━━━━━ DATA TO EXAMINE ━━━━━
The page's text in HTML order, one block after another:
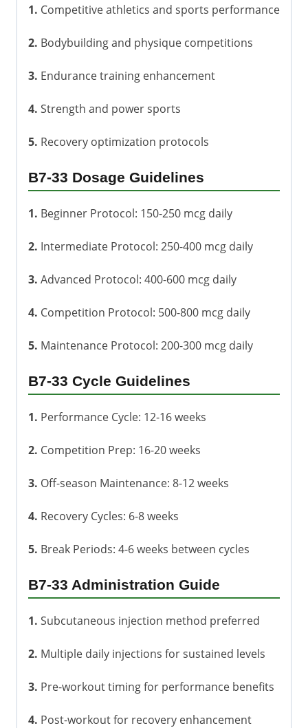
1. Competitive athletics and sports performance
2. Bodybuilding and physique competitions
3. Endurance training enhancement
4. Strength and power sports
5. Recovery optimization protocols
B7-33 Dosage Guidelines
1. Beginner Protocol: 150-250 mcg daily
2. Intermediate Protocol: 250-400 mcg daily
3. Advanced Protocol: 400-600 mcg daily
4. Competition Protocol: 500-800 mcg daily
5. Maintenance Protocol: 200-300 mcg daily
B7-33 Cycle Guidelines
1. Performance Cycle: 12-16 weeks
2. Competition Prep: 16-20 weeks
3. Off-season Maintenance: 8-12 weeks
4. Recovery Cycles: 6-8 weeks
5. Break Periods: 4-6 weeks between cycles
B7-33 Administration Guide
1. Subcutaneous injection method preferred
2. Multiple daily injections for sustained levels
3. Pre-workout timing for performance benefits
4. Post-workout for recovery enhancement
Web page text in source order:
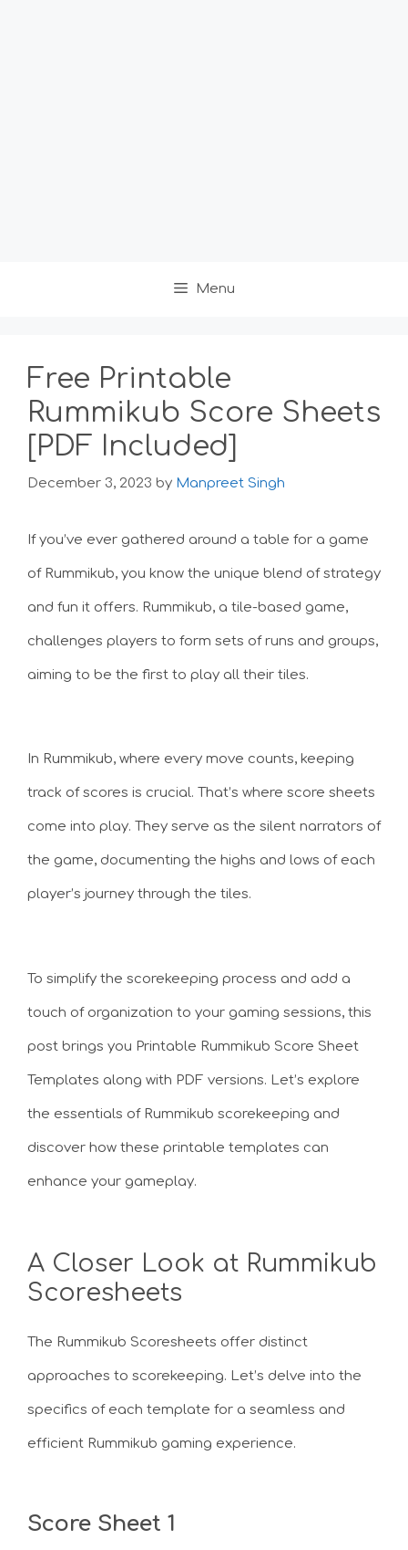
Menu
Free Printable
Rummikub Score Sheets
[PDF Included]
December 3, 2023 by Manpreet Singh
If you’ve ever gathered around a table for a game
of Rummikub, you know the unique blend of strategy
and fun it offers. Rummikub, a tile-based game,
challenges players to form sets of runs and groups,
aiming to be the first to play all their tiles.
In Rummikub, where every move counts, keeping
track of scores is crucial. That’s where score sheets
come into play. They serve as the silent narrators of
the game, documenting the highs and lows of each
player’s journey through the tiles.
To simplify the scorekeeping process and add a
touch of organization to your gaming sessions, this
post brings you Printable Rummikub Score Sheet
Templates along with PDF versions. Let’s explore
the essentials of Rummikub scorekeeping and
discover how these printable templates can
enhance your gameplay.
A Closer Look at Rummikub
Scoresheets
The Rummikub Scoresheets offer distinct
approaches to scorekeeping. Let’s delve into the
specifics of each template for a seamless and
efficient Rummikub gaming experience.
Score Sheet 1
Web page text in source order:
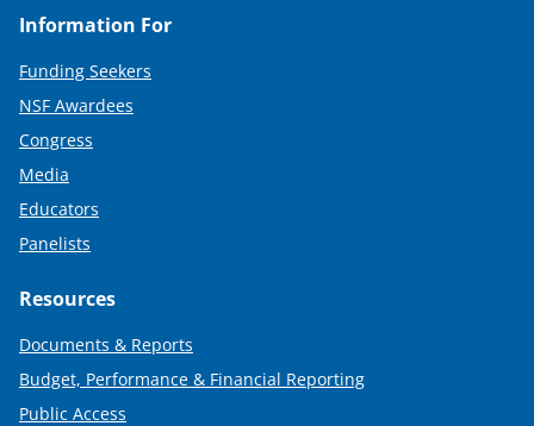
━━━━━
## EXERCISE REQUIREMENTS
Lines with "each" in the listing above: state how many there are, and nothing else.

## SOLUTION FOR THIS TASK
2